Remi e corde da scalata, addio all'alpinista Carlo

Giovedì 19 Settembre 2019
I FUNERALI
VILLAFRANCA PADOVANA Un addio commosso e partecipato quello che ieri pomeriggio a Taggì di Sotto ha accompagnato Carlo Gomiero, il giovane ingegnere amante della montagna, morto nella tragedia del Sass Maor, dove ha perso la vita anche l'amico infermiere di Monselice, Michele Chinello di 51 anni. È stato il giorno dell'ultimo saluto al trentenne di Villafranca Padovana, cuoco al rifugio Velo della Madonna, che ha visto la chiesa accogliere i molti amici che si sono stretti al dolore dei genitori, della fidanzata Anna e della sorella Arianna.
IN CHIESA
Il feretro di Carlo è arrivato in chiesa un po' prima dell'inizio della cerimonia funebre, ed è stato accompagnato all'interno da parenti e amici in attesa dell'inizio del rito funebre. E in tanti hanno voluto prendere parte al funerale, colpiti dalla tragica scomparsa del giovane amico, e molti sono rimasti a seguire la celebrazione sul sagrato della chiesa. Appoggiata sul feretro la maglia della Canottieri di Padova, società nella quale Carlo ha militato tanti anni dedicandosi al canottaggio che l'ha portato ad indossare anche la maglia della Nazionale, con la quale ha conquistato il record italiano nella categoria ragazzi di canottaggio indoor. Uno sport che aveva praticato a lungo con grande passione e dedizione: ai piedi dell'altare gli amici della società sportiva di Padova hanno voluto ricordare l'amore del trentenne per lo sport sistemando tre remi vicino al feretro, quasi a volerlo accompagnare ancora vogando anche in questo suo ultimo viaggio. Accanto alla maglia della società sportiva, la tuta della Nazionale che Carlo indossava nelle gare.
L'OMELIA
Ad officiare la cerimonia funebre padre Alessandro Fortin, francescano conventuale della Basilica del Santo, e con lui don Paolo Pegoraro, parroco di Taggì, i sacerdoti di Villafranca e di Ronchi, e le corali di Resana ad accompagnare la liturgia. «Il Signore in questi giorni ha messo a dura prova tutti i nostri animi, al punto tale che fatichiamo a riconoscerla come vera questa realtà, piena di sgomento e di angoscia ha detto padre Alessandro nell'omelia - L'esperienza della morte sconvolge tutti, perché in modo crudo e duro dice la grande fragilità che abbiamo in noi. E una morte come quella di Carlo ancora di più ci sconvolge perché è repentina, improvvisa, prematura che cambia tanto l'esistenza di chi resta.
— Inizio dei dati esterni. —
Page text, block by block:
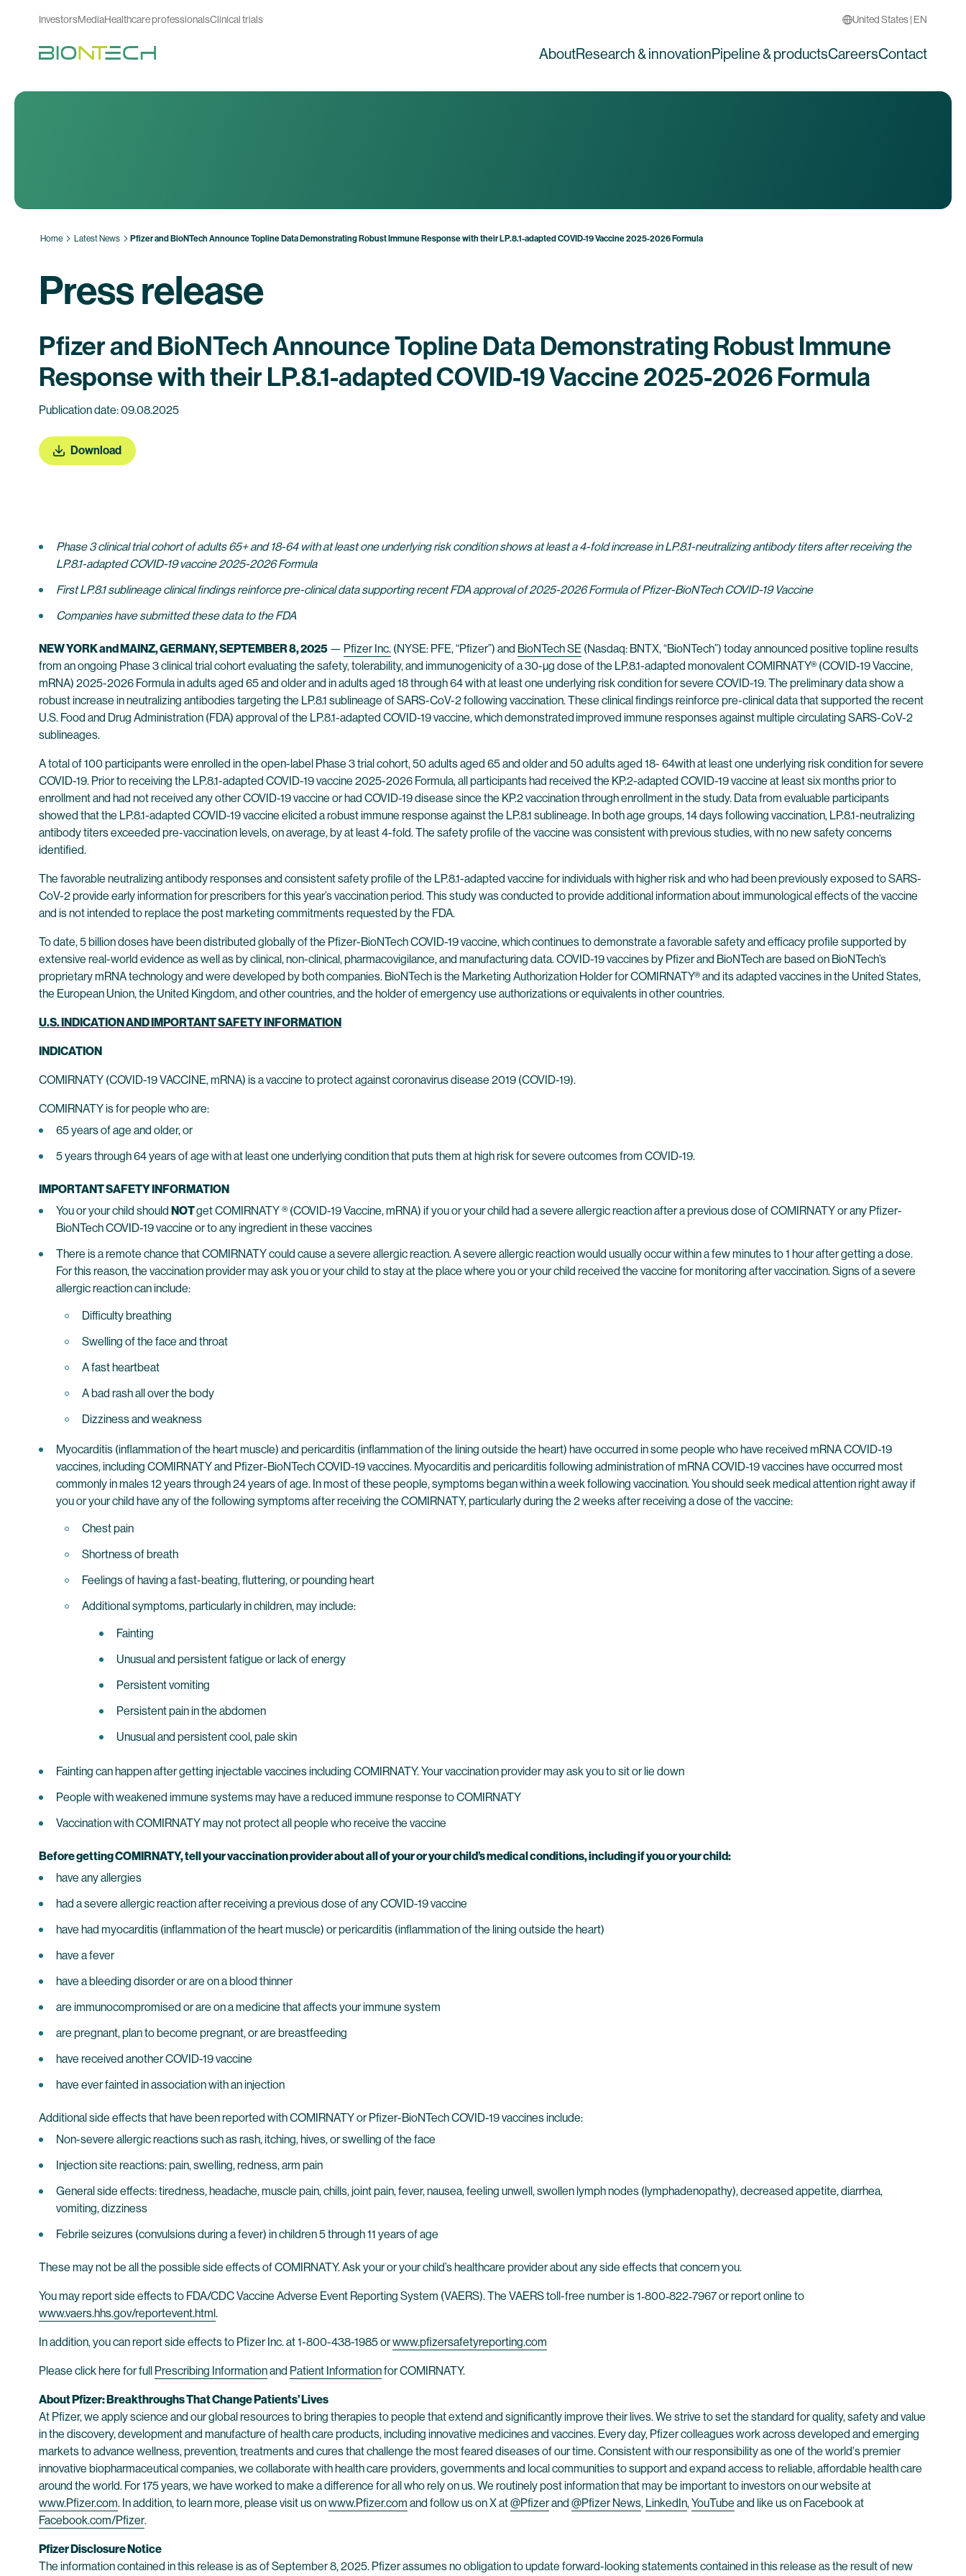
InvestorsMediaHealthcare professionalsClinical trials United States | EN
AboutResearch & innovationPipeline & productsCareersContact
Home Latest News Pfizer and BioNTech Announce Topline Data Demonstrating Robust Immune Response with their LP.8.1-adapted COVID-19 Vaccine 2025-2026 Formula
Press release
Pfizer and BioNTech Announce Topline Data Demonstrating Robust Immune
Response with their LP.8.1-adapted COVID-19 Vaccine 2025-2026 Formula
Publication date: 09.08.2025
Download
Phase 3 clinical trial cohort of adults 65+ and 18-64 with at least one underlying risk condition shows at least a 4-fold increase in LP.8.1-neutralizing antibody titers after receiving the
LP.8.1-adapted COVID-19 vaccine 2025-2026 Formula
First LP.8.1 sublineage clinical findings reinforce pre-clinical data supporting recent FDA approval of 2025-2026 Formula of Pfizer-BioNTech COVID-19 Vaccine
Companies have submitted these data to the FDA
NEW YORK and MAINZ, GERMANY, SEPTEMBER 8, 2025 — Pfizer Inc. (NYSE: PFE, “Pfizer”) and BioNTech SE (Nasdaq: BNTX, “BioNTech”) today announced positive topline results
from an ongoing Phase 3 clinical trial cohort evaluating the safety, tolerability, and immunogenicity of a 30-µg dose of the LP.8.1-adapted monovalent COMIRNATY® (COVID-19 Vaccine,
mRNA) 2025-2026 Formula in adults aged 65 and older and in adults aged 18 through 64 with at least one underlying risk condition for severe COVID-19. The preliminary data show a
robust increase in neutralizing antibodies targeting the LP.8.1 sublineage of SARS-CoV-2 following vaccination. These clinical findings reinforce pre-clinical data that supported the recent
U.S. Food and Drug Administration (FDA) approval of the LP.8.1-adapted COVID-19 vaccine, which demonstratedimproved immune responses against multiple circulating SARS-CoV-2
sublineages.
A total of 100 participants were enrolled in the open-label Phase 3 trial cohort, 50 adults aged 65 and older and 50 adults aged 18- 64with at least one underlying risk condition for severe
COVID-19. Prior to receiving the LP.8.1-adapted COVID-19 vaccine 2025-2026 Formula, all participants had received the KP.2-adapted COVID-19 vaccine at least six months prior to
enrollment and had not received any other COVID-19 vaccine or had COVID-19 disease since the KP.2 vaccination through enrollment in the study. Data from evaluable participants
showed that the LP.8.1-adapted COVID-19 vaccine elicited a robust immune response against the LP.8.1 sublineage. In both age groups, 14 days following vaccination, LP.8.1-neutralizing
antibody titers exceeded pre-vaccination levels, on average, by at least 4-fold. The safety profile of the vaccine was consistent with previous studies, with no new safety concerns
identified.
The favorable neutralizing antibody responses and consistent safety profile of the LP.8.1-adapted vaccine for individuals with higher risk and who had been previously exposed to SARS-
CoV-2 provide early information for prescribers for this year’s vaccination period. This study was conducted to provide additional information about immunological effects of the vaccine
and is not intended to replace the post marketing commitments requested by the FDA.
To date, 5 billion doses have been distributed globally of the Pfizer-BioNTech COVID-19 vaccine, which continues to demonstrate a favorable safety and efficacy profile supported by
extensive real-world evidence as well as by clinical, non-clinical, pharmacovigilance, and manufacturing data. COVID-19 vaccines by Pfizer and BioNTech are based on BioNTech’s
proprietary mRNA technology and were developed by both companies. BioNTech is the Marketing Authorization Holder for COMIRNATY® and its adapted vaccines in the United States,
the European Union, the United Kingdom, and other countries, and the holder of emergency use authorizations or equivalents in other countries.
U.S. INDICATION AND IMPORTANT SAFETY INFORMATION
INDICATION
COMIRNATY (COVID-19 VACCINE, mRNA) is a vaccine to protect against coronavirus disease 2019 (COVID-19).
COMIRNATY is for people who are:
65 years of age and older, or
5 years through 64 years of age with at least one underlying condition that puts them at high risk for severe outcomes from COVID-19.
IMPORTANT SAFETY INFORMATION
You or your child should NOTget COMIRNATY ® (COVID-19 Vaccine, mRNA) if you or your child had a severe allergic reaction after a previous dose of COMIRNATY or any Pfizer-
BioNTech COVID-19 vaccine or to any ingredient in these vaccines
There is a remote chance that COMIRNATY could cause a severe allergic reaction. A severe allergic reaction would usually occur within a few minutes to 1 hour after getting a dose.
For this reason, the vaccination provider may ask you or your child to stay at the place where you or your child received the vaccine for monitoring after vaccination. Signs of a severe
allergic reaction can include:
Difficulty breathing
Swelling of the face and throat
A fast heartbeat
A bad rash all over the body
Dizziness and weakness
Myocarditis (inflammation of the heart muscle) and pericarditis (inflammation of the lining outside the heart) have occurred in some people who have received mRNA COVID-19
vaccines, including COMIRNATY and Pfizer-BioNTech COVID-19 vaccines. Myocarditis and pericarditis following administration of mRNA COVID-19 vaccines have occurred most
commonly in males 12 years through 24 years of age. In most of these people, symptoms began within a week following vaccination. You should seek medical attention right away if
you or your child have any of the following symptoms after receiving the COMIRNATY, particularly during the 2 weeks after receiving a dose of the vaccine:
Chest pain
Shortness of breath
Feelings of having a fast-beating, fluttering, or pounding heart
Additional symptoms, particularly in children, may include:
Fainting
Unusual and persistent fatigue or lack of energy
Persistent vomiting
Persistent pain in the abdomen
Unusual and persistent cool, pale skin
Fainting can happen after getting injectable vaccines including COMIRNATY. Your vaccination provider may ask you to sit or lie down
People with weakened immune systems may have a reduced immune response to COMIRNATY
Vaccination with COMIRNATY may not protect all people who receive the vaccine
Before getting COMIRNATY, tell your vaccination provider about all of your or your child’s medical conditions, including if you or your child:
have any allergies
had a severe allergic reaction after receiving a previous dose of any COVID-19 vaccine
have had myocarditis (inflammation of the heart muscle) or pericarditis (inflammation of the lining outside the heart)
have a fever
have a bleeding disorder or are on a blood thinner
are immunocompromised or are on a medicine that affects your immune system
are pregnant, plan to become pregnant, or are breastfeeding
have received another COVID-19 vaccine
have ever fainted in association with an injection
Additional side effects that have been reported with COMIRNATY or Pfizer-BioNTech COVID-19 vaccines include:
Non-severe allergic reactions such as rash, itching, hives, or swelling of the face
Injection site reactions: pain, swelling, redness, arm pain
General side effects: tiredness, headache, muscle pain, chills, joint pain, fever, nausea, feeling unwell, swollen lymph nodes (lymphadenopathy), decreased appetite, diarrhea,
vomiting, dizziness
Febrile seizures (convulsions during a fever) in children 5 through 11 years of age
These may not be all the possible side effects of COMIRNATY. Ask your or your child’s healthcare provider about any side effects that concern you.
You may report side effects to FDA/CDC Vaccine Adverse Event Reporting System (VAERS). The VAERS toll-free number is 1‐800‐822‐7967 or report online to
www.vaers.hhs.gov/reportevent.html.
In addition, you can report side effects to Pfizer Inc. at 1-800-438-1985 orwww.pfizersafetyreporting.com
Please click here for full Prescribing Informationand Patient Informationfor COMIRNATY.
About Pfizer: Breakthroughs That Change Patients’ Lives
At Pfizer, we apply science and our global resources to bring therapies to people that extend and significantly improve their lives. We strive to set the standard for quality, safety and value
in the discovery, development and manufacture of health care products, including innovative medicines and vaccines. Every day, Pfizer colleagues work across developed and emerging
markets to advance wellness, prevention, treatments and cures that challenge the most feared diseases of our time. Consistent with our responsibility as one of the world's premier
innovative biopharmaceutical companies, we collaborate with health care providers, governments and local communities to support and expand access to reliable, affordable health care
around the world. For 175 years, we have worked to make a difference for all who rely on us. We routinely post information that may be important to investors on our website at
www.Pfizer.com. In addition, to learn more, please visit us onwww.Pfizer.com and follow us on X at@Pfizerand @Pfizer News, LinkedIn,YouTube and like us on Facebook at
Facebook.com/Pfizer.
Pfizer Disclosure Notice
The information contained in this release is as of September 8, 2025. Pfizer assumes no obligation to update forward-looking statements contained in this release as the result of new
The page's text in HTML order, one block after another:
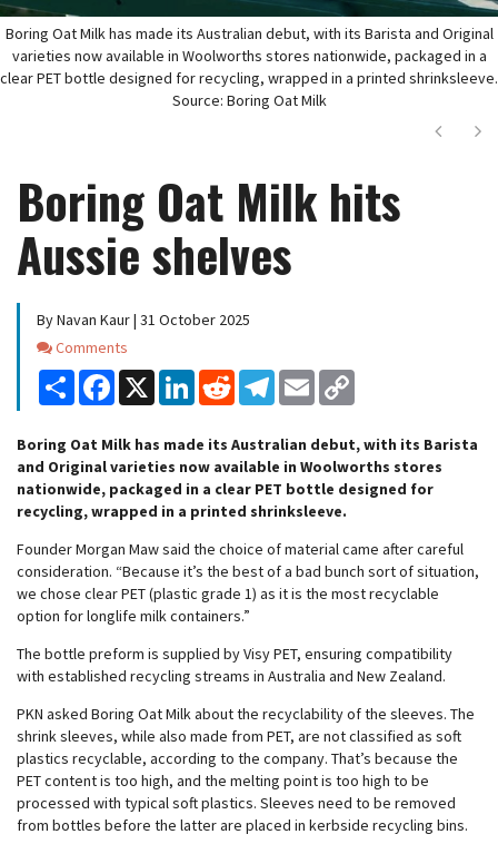
Boring Oat Milk has made its Australian debut, with its Barista and Original
varieties now available in Woolworths stores nationwide, packaged in a
clear PET bottle designed for recycling, wrapped in a printed shrinksleeve.
Source: Boring Oat Milk
Next
Boring Oat Milk hits
Aussie shelves
By Navan Kaur | 31 October 2025
Comments
Comments
Share Facebook
X LinkedInReddit Telegram
Email
Boring Oat Milk has made its Australian debut, with its Barista
and Original varieties now available in Woolworths stores
nationwide, packaged in a clear PET bottle designed for
recycling, wrapped in a printed shrinksleeve.
Founder Morgan Maw said the choice of material came after careful
consideration. “Because it’s the best of a bad bunch sort of situation,
we chose clear PET (plastic grade 1) as it is the most recyclable
option for longlife milk containers.”
The bottle preform is supplied by Visy PET, ensuring compatibility
with established recycling streams in Australia and New Zealand.
PKN asked Boring Oat Milk about the recyclability of the sleeves. The
shrink sleeves, while also made from PET, are not classified as soft
plastics recyclable, according to the company. That’s because the
PET content is too high, and the melting point is too high to be
processed with typical soft plastics. Sleeves need to be removed
from bottles before the latter are placed in kerbside recycling bins.
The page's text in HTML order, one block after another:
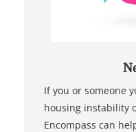
If you or someone
housing instability
Encompass can

Le parole di un salmo dicono che ognuno di noi è un mistero di fragilità e di debolezza, sostenuto è vero da sogni, progetti, speranze che lo spingono a guardare sempre avanti in una voglia inarrestabile di futuro». E Carlo era proprio così: «Una fucina creativa di futuro ha detto ancora il sacerdote - Progetti che si lasciavano modificare da ogni evento per apprezzare sempre di più la vita, gustare l'avvenire e riconoscere e conoscere sempre di più la bellezza più piena. Così Carlo passava dallo sport che fa gustare la risposta del corpo messo alla prova, alla mente dell'ingegnere che trova nuove soluzioni ai quotidiani problemi per arrivare alla gratificazione nel cucinare il cibo per gli ospiti del rifugio e terminare la giornata ai piedi di una montagna, illuminata da un tramonto». «Ma ora qui, accanto al nostro Carlo così sembra la fine di tutto ha concluso ma la parole di Dio ci assicura che questo è solo ciò che appare, ci vuole fede, ma la realtà è diversa».
LA PARTECIPAZIONE
All'uscita dalla chiesa il saluto commosso, che ha visto fra i partecipanti anche gli amici del Cai, del Soccorso alpino e dell'Anmil Sport Italia, fondazione che consente l'attività sportiva alle persone disabili legata ad Alex Zanardi.